Insulin-like growth factors receptor II (IGF2R) or the cation-independent mannose-6-phosphate receptor, is a protein that in humans was initially thought to be responsible for quenching IGF2 ligand [62]. Activation of IGF2R in cardiomyocytes is induced by hypertension, AngII and Inomycin. Suppression of IGF2R leads to cardiomyocytes apoptosis and leads to the MMP2/9 activation and myocardial ECM remodeling [63-65]. Our recent investigations show that the activation of PI3K-Akt pathway by E2 markedly attenuated IGF2R-induced apoptosis and hypertrophy in cardiomyocytes. These data indicate that E2 has protective effects against IGF2R-induced hypertrophy and cardiomyocyte death (Fig. 3). More research is necessary to characterize whether this protection is ER-dependent and to reveal the precise mechanisms responsible for this cardioprotection. Our previous findings show that Danshen acts through ER to activate Akt and attenuate activation of IGF-II receptor signaling and inhibit apoptosis [66].

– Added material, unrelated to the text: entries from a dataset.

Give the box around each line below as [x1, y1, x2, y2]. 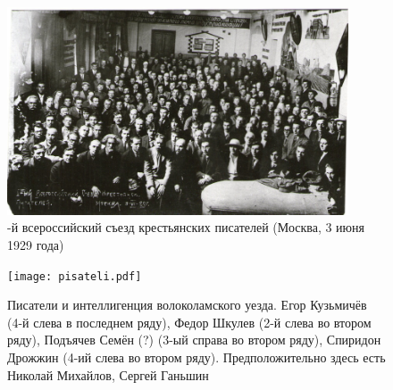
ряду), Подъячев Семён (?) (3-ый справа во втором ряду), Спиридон [7, 330, 381, 349]
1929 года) [7, 236, 64, 253]
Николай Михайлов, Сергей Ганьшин [7, 365, 209, 384]
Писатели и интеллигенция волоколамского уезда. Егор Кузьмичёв [7, 295, 367, 314]
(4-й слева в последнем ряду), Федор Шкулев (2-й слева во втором [7, 312, 372, 331]
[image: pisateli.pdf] [7, 270, 142, 283]
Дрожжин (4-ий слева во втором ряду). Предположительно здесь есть [7, 348, 386, 367]
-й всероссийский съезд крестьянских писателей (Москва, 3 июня [7, 218, 365, 236]

Conclusions and future perspective

ERα, ERβ confer cardioprotective effects against various stresses by preventing myocardial cell apoptosis and cardiac function. Our laboratory is investigating the possible regulation of autophagy by estrogen and ER-mediated cardioprotection. This is critical to understand the complex nature of cellular mechanisms of estrogen and ERs in various heart diseases, such as ischemic injury, cardiac hypertrophy, cardiac remodeling, and heart failure. Further we evaluate various phytoestrogens in promoting cardiac cell survival and function which would enable in the process of establishing alternatives for estrogen replacement treatments.